Delen via


Quickstart: Services schalen die zijn geïmplementeerd met de azd Python-websjablonen met bicep

Met de Python-websjablonen azd kunt u snel een nieuwe webtoepassing maken en deze implementeren in Azure. De azd sjablonen zijn ontworpen voor het gebruik van goedkope Azure-serviceopties. Ongetwijfeld wilt u de serviceniveaus (of SKU's) aanpassen voor elk van de services die in de sjabloon zijn gedefinieerd voor uw scenario.
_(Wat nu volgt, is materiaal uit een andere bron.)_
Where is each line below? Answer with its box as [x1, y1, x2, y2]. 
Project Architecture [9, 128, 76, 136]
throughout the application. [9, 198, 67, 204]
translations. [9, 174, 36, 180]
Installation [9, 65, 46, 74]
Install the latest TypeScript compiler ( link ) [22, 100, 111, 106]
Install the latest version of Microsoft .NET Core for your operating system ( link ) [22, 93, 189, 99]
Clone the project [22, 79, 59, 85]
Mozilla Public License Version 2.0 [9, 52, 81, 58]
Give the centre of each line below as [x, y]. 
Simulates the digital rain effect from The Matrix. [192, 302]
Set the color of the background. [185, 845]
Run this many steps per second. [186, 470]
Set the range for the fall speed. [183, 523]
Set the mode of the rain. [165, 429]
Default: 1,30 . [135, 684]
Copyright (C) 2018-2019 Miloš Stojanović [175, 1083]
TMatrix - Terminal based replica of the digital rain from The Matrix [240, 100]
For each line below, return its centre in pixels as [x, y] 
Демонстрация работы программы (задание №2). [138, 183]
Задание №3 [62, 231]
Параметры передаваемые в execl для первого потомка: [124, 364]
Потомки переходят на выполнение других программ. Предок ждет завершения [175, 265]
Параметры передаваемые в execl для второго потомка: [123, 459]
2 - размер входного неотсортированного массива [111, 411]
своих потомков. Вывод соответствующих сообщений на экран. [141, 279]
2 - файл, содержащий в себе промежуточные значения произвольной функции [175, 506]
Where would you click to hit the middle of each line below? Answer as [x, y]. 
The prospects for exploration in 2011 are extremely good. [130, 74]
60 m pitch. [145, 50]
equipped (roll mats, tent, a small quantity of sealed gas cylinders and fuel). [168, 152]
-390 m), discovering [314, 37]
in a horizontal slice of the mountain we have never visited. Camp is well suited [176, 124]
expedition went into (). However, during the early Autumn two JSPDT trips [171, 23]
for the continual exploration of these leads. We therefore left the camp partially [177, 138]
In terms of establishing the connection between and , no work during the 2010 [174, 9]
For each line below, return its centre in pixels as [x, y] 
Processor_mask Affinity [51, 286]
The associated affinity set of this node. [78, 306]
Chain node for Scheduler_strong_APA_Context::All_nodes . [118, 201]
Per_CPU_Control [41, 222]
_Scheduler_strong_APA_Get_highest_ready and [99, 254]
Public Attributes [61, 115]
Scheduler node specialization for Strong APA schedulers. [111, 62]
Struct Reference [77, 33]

In deze quickstart werkt u de juiste bicep-sjabloonbestanden bij om bestaande services op te schalen en nieuwe services toe te voegen aan uw implementatie. Vervolgens voert u de azd provision opdracht uit en bekijkt u de wijziging die u hebt aangebracht in de Azure-implementatie.

Vereisten

Een Azure-abonnement - Een gratis abonnement maken

U moet het volgende op uw lokale computer hebben geïnstalleerd:

Een sjabloon implementeren

Om te beginnen hebt u een werkende azd implementatie nodig. Zodra u deze hebt ingesteld, kunt u de Bicep-bestanden wijzigen die door de azd sjabloon zijn gegenereerd.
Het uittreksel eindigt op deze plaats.